Bartholo zag, dat we elkander beminden en joeg me van 't hof weg,
Blind van vergramdheid; schimpte op mijn afkomst, zonder genade,
Grijnzend: ‘Mijn dochter bestem ik den eenigen zoon van den buurman!’
Deze was rijk, maar dom als een kalf, en zijn vader was schepen.
Heden is 't anders gesteld, zij verdienen met moeite om te leven.
Treurig vertrok ik, doch hoopvol, daar ik mijn Angela kende.
Dadelik trad ik in dienst bij een ander, die rijk'lik betaalde,
Naast nog een aandeel meê in de winsten. In min dan een half jaar
Spaarde ik mij aardig een potje! Bij Bartholo echter was alles
't Onderste boven; het werk was te zwaar voor 't meisjen alleen en
Verder, de lust was verdwenen; de vader vermiste me wel en
Voelde zich ouder en zwak, maar zwichten, dat wilde hij toch niet.
Koppig en trotsch als een echt Siciljaan was hij niet te vermurwen,
Rekende zonder den waard nochtans, en die waard was zijn dochter,
Angela; 't kruimken der vrouwen. De liefde was sterker dan wêerzin.
Dageliks ging ze hem smeeken, en werd hij het moede, dan klonk steeds
't Antwoord: ‘Zulk een ellendige knecht, een die niets is en niets heeft?
Nooit van mijn leven, dat zweer ik! Ik schenk je den zoon van den buurman!’
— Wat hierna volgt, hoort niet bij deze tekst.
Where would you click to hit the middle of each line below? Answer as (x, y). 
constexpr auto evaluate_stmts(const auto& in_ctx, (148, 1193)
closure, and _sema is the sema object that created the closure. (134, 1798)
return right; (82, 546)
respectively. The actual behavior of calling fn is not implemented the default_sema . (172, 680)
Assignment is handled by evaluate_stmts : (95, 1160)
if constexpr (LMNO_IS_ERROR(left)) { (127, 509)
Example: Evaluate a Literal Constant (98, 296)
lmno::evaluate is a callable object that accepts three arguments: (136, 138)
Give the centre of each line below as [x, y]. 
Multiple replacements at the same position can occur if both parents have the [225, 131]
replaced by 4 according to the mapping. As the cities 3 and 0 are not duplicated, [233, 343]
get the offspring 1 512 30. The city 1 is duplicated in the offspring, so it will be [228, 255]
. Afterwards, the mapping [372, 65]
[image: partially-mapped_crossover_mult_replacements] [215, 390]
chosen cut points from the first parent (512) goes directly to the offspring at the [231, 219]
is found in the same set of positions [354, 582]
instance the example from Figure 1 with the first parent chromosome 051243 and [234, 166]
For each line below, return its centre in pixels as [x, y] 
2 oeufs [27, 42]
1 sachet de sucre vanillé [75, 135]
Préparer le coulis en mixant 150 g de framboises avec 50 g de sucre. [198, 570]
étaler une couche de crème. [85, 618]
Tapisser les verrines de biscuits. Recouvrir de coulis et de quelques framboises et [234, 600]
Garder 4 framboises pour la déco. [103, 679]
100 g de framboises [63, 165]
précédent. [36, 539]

Heimelik dacht hij: ‘Hij moet soldaat zijn, gaat hij van hier, zoo
Wordt hij al spoedig vergeten, en krijg ik mijn zin.’ Ongelukkig,
Kwam ik van dienst vrij, wegen mijn letsel. Dit maakte hem woedend,
Zoo dat hij, toen zij opnieuw bij hem aandrong, bulderde: ‘Nooit! Nooit,
Wordt ge de vrouw van een kreup'le!’ Ze zweeg. Maar, bleek als een doode,
Ging z' in de kamer er naast, en ze hieuw met een bijl zich den duim af;
Keerde terug en hernam: ‘'k Ben een' kreupele thans als de man, die
Kreupel zich maakte om uw leven te redden!’ en viel in bezwijming.
- ‘Reddet gij waarlik zijn leven en kostte dit redden uw vinger?
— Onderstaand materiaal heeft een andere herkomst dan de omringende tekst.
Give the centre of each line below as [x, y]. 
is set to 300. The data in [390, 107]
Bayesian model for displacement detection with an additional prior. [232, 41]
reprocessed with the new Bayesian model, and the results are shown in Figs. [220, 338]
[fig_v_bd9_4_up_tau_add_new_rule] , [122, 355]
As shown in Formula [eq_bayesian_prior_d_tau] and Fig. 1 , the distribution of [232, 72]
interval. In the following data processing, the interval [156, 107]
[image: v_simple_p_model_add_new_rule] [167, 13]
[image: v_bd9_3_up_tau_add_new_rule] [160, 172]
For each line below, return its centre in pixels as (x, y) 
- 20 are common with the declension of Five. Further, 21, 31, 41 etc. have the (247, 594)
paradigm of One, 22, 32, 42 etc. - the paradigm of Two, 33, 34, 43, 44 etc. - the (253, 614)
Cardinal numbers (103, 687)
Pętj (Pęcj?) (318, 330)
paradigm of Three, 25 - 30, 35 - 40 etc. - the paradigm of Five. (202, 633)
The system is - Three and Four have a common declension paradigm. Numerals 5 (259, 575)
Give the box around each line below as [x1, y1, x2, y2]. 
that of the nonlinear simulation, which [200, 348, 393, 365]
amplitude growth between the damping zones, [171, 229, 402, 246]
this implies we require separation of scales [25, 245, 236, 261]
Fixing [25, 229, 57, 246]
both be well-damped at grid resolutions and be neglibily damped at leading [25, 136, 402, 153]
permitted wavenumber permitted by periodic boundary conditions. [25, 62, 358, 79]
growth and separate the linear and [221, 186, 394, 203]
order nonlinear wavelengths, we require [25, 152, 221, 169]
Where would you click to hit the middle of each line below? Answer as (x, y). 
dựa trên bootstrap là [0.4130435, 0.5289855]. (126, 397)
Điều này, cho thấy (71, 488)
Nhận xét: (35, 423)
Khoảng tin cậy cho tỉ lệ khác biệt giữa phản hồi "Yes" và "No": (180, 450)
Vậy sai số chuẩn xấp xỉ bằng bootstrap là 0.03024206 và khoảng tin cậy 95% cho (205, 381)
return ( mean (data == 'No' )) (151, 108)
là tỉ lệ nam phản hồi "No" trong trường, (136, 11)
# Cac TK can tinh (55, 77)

- 'k Raakte verminkt met hem tegen een razende koe te beschermen.
's Anderendaags kwam Bartholo, stil en lernedergebogen,
Kinderlik smeeken. Ik ging. Niet lang of de wond' was genezen,
Alles te gelde gemaakt en gedrieën ter stad Siracusa,
Waar het al heet: Giovanni is wel! 't is een boer als al d'andren!’
Middelerwijl was de woning bereikt, en ik groette Signora.